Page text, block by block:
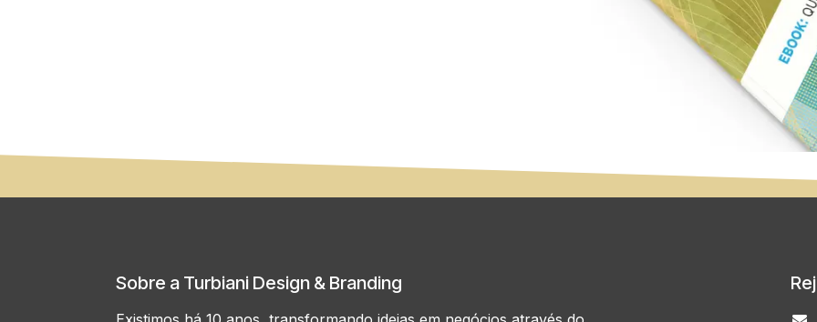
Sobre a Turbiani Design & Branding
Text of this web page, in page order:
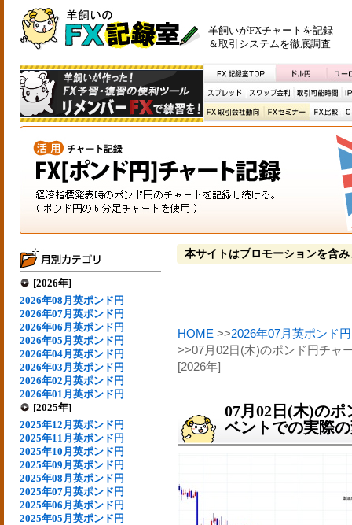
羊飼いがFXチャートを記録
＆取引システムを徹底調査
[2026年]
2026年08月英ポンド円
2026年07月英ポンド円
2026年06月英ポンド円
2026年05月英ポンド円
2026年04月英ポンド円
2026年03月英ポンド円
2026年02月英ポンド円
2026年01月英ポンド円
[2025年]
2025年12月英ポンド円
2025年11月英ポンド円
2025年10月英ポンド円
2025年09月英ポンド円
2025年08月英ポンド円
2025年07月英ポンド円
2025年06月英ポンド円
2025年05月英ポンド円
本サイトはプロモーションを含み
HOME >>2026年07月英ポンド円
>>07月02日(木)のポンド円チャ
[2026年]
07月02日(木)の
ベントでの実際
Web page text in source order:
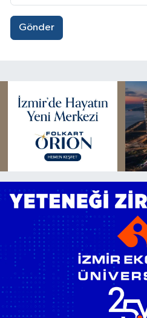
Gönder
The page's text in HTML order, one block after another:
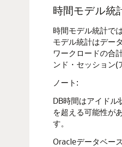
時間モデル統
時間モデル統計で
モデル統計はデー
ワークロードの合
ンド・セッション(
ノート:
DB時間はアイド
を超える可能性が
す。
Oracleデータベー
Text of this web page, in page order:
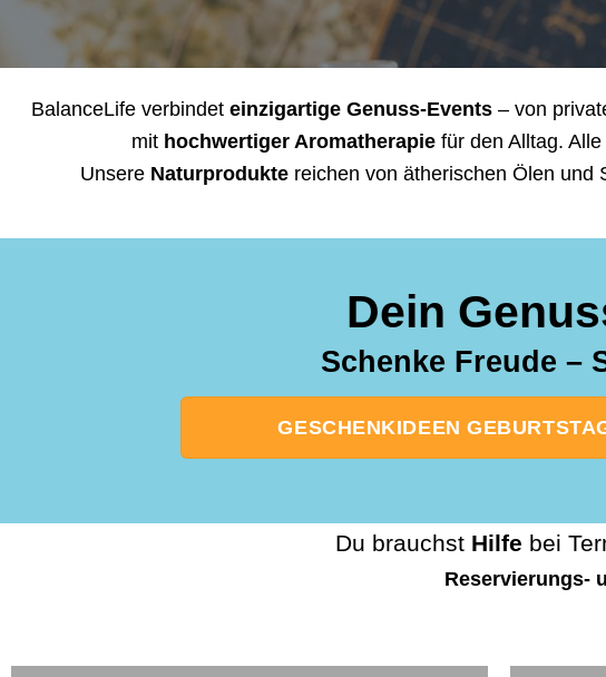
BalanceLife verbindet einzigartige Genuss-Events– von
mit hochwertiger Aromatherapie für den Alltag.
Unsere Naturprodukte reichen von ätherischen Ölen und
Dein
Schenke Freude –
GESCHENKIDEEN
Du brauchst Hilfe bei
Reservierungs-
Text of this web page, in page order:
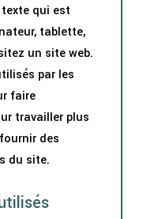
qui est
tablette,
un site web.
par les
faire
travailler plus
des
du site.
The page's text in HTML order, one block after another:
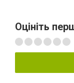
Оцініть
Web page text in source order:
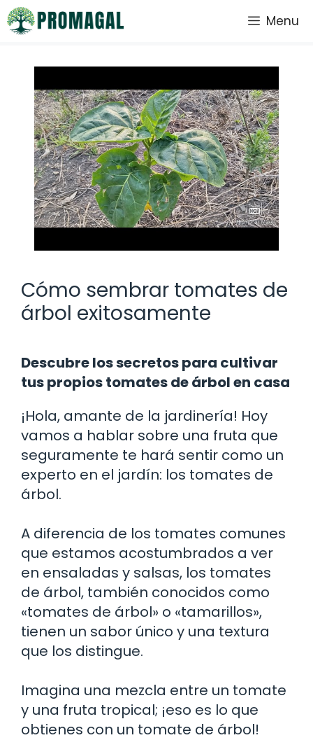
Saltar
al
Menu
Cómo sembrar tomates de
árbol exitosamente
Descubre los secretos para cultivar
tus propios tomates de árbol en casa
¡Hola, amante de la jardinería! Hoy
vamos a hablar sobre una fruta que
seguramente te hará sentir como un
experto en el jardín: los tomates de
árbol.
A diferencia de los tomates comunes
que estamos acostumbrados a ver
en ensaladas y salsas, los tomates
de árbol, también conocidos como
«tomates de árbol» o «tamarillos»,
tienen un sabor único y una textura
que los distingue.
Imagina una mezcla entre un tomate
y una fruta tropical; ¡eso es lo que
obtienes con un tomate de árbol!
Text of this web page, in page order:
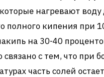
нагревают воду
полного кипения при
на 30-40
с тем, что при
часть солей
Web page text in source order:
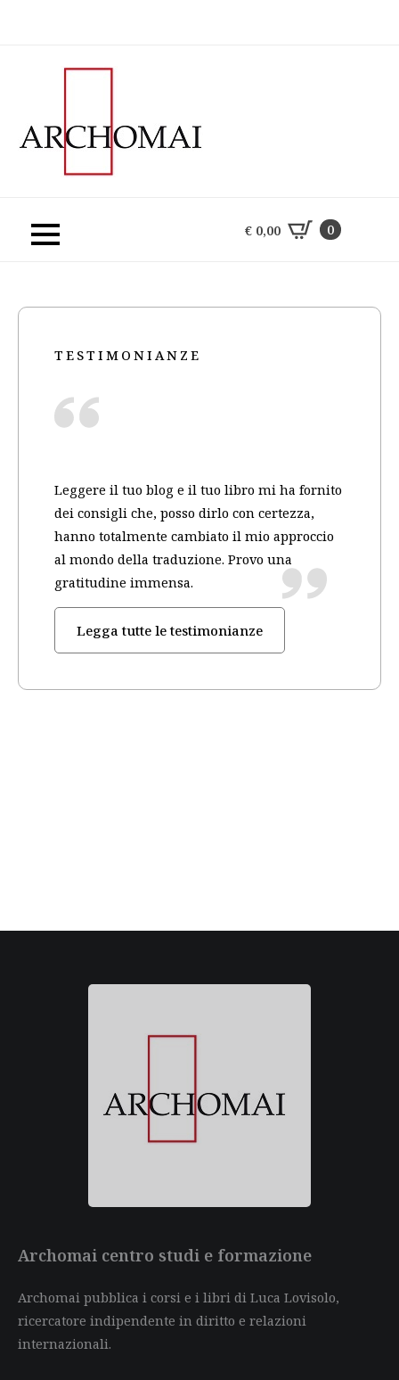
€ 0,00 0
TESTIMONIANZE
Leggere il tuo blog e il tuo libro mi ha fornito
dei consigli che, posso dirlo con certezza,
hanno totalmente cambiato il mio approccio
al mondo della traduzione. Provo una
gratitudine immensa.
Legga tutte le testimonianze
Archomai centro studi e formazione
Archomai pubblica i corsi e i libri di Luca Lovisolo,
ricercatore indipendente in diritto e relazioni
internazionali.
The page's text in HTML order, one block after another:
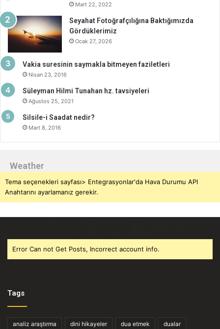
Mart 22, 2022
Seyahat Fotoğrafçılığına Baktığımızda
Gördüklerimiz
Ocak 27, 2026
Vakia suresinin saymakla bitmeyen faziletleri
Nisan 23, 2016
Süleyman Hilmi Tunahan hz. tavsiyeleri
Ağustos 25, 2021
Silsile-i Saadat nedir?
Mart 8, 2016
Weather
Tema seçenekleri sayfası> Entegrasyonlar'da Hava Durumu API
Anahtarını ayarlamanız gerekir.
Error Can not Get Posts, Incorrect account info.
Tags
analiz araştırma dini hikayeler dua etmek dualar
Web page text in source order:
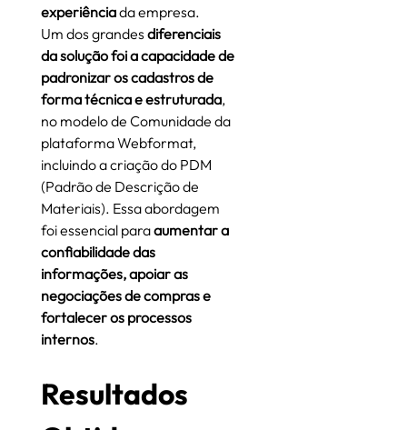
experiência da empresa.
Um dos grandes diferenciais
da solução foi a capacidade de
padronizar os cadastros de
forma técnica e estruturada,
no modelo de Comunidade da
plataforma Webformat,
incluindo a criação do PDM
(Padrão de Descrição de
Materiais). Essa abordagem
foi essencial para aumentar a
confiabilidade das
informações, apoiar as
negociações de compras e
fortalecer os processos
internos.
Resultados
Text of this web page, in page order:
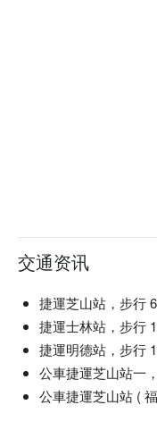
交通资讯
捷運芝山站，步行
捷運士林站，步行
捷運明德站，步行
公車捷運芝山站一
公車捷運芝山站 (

--------------------------------

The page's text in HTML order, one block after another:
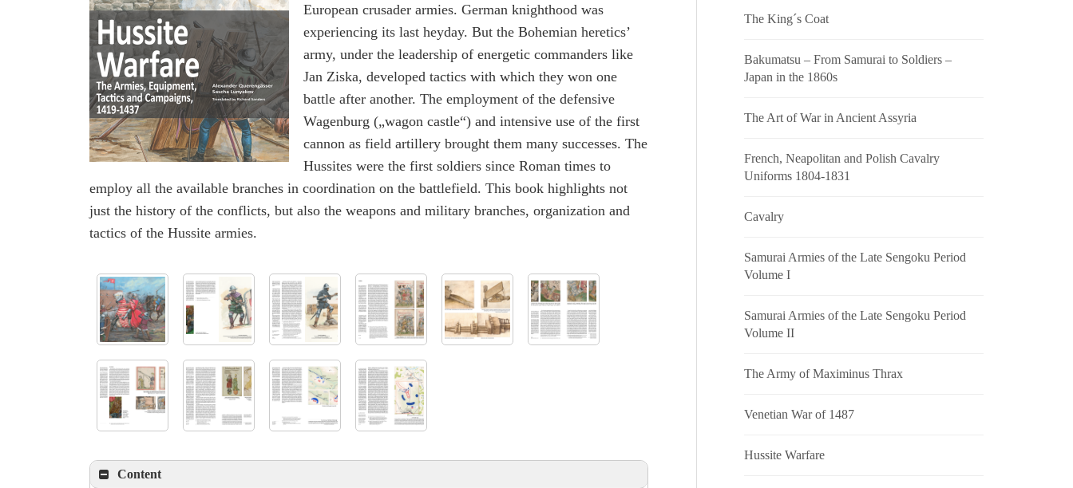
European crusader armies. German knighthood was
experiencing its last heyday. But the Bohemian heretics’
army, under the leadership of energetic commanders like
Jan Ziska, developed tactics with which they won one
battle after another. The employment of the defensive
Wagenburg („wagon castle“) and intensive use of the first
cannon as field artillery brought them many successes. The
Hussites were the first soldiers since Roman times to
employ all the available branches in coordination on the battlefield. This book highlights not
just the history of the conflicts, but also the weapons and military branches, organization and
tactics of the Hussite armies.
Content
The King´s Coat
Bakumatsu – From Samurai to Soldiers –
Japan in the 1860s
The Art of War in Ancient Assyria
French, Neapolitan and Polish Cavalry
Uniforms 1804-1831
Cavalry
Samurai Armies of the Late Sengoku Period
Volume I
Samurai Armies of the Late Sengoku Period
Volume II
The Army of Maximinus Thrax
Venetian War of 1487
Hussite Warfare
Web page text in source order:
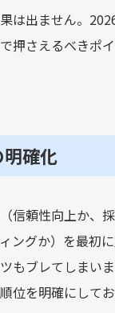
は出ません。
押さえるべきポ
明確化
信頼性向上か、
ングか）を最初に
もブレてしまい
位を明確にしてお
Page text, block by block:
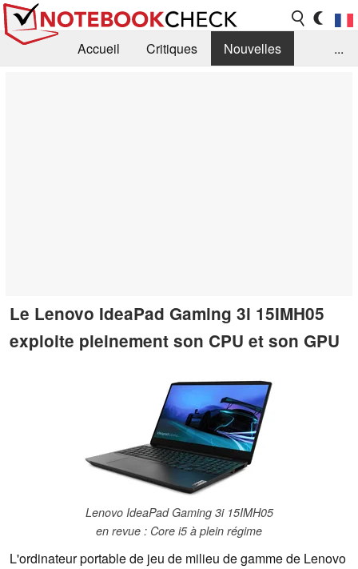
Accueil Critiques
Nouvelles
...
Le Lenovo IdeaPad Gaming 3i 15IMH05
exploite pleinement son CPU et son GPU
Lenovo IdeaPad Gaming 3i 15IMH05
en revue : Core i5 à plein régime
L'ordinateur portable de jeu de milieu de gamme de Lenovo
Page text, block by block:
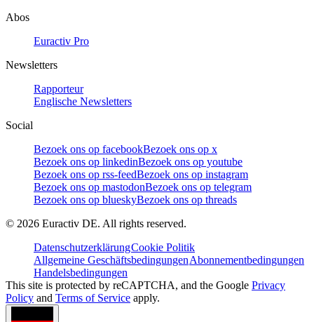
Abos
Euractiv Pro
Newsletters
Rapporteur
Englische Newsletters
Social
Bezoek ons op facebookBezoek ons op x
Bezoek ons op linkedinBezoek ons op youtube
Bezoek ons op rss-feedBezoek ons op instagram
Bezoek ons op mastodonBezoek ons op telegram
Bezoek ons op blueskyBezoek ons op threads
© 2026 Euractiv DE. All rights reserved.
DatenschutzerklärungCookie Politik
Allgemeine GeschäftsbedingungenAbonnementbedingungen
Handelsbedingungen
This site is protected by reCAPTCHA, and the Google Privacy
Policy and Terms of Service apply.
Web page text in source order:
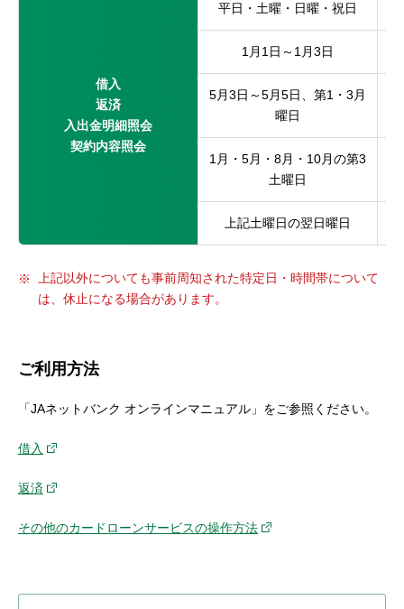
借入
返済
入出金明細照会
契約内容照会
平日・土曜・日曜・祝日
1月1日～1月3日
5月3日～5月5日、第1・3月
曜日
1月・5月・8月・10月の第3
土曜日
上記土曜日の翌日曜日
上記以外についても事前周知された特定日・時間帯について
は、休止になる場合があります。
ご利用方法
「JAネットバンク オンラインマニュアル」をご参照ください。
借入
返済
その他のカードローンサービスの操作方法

--------------------------------

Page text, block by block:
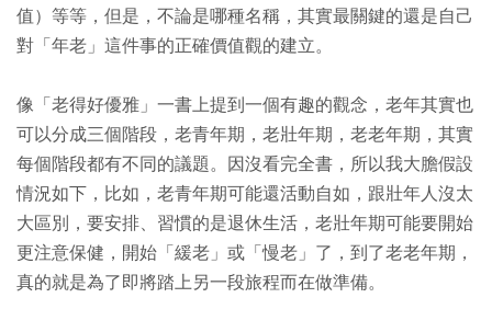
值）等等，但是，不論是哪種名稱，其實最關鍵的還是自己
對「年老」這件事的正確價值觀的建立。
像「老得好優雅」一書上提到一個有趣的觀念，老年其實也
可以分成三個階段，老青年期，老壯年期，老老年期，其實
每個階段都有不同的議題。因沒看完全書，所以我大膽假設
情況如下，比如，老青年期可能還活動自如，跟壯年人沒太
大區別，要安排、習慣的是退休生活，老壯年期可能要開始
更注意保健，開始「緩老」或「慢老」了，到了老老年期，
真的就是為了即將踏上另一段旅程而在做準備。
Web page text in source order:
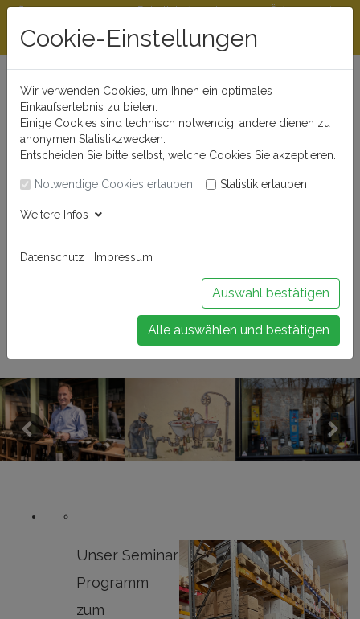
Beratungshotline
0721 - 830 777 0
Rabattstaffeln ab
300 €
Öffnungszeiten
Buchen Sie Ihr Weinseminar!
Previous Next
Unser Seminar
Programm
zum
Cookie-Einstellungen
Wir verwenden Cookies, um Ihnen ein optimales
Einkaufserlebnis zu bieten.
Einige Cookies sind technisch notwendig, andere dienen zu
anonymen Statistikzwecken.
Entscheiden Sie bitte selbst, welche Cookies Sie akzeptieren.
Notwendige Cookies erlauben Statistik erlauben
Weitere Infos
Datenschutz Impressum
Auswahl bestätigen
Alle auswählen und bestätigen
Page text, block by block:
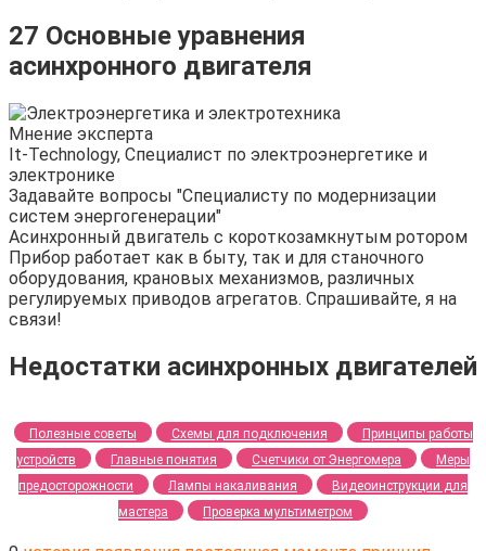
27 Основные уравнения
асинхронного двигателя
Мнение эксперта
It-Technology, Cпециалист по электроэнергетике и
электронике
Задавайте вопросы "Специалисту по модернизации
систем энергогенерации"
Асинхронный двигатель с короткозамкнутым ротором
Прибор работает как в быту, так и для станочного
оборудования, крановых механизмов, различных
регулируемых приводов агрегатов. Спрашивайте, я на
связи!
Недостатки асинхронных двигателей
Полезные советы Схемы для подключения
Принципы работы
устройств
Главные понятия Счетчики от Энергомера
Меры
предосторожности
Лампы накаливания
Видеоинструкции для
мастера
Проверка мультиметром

--------------------------------

WHAT IS NEEDED: Search the entries for "Archomai" and copy each matching line.

ANSWER SECTION:
Archomai centro studi e formazione
Archomai pubblica i corsi e i libri di Luca Lovisolo,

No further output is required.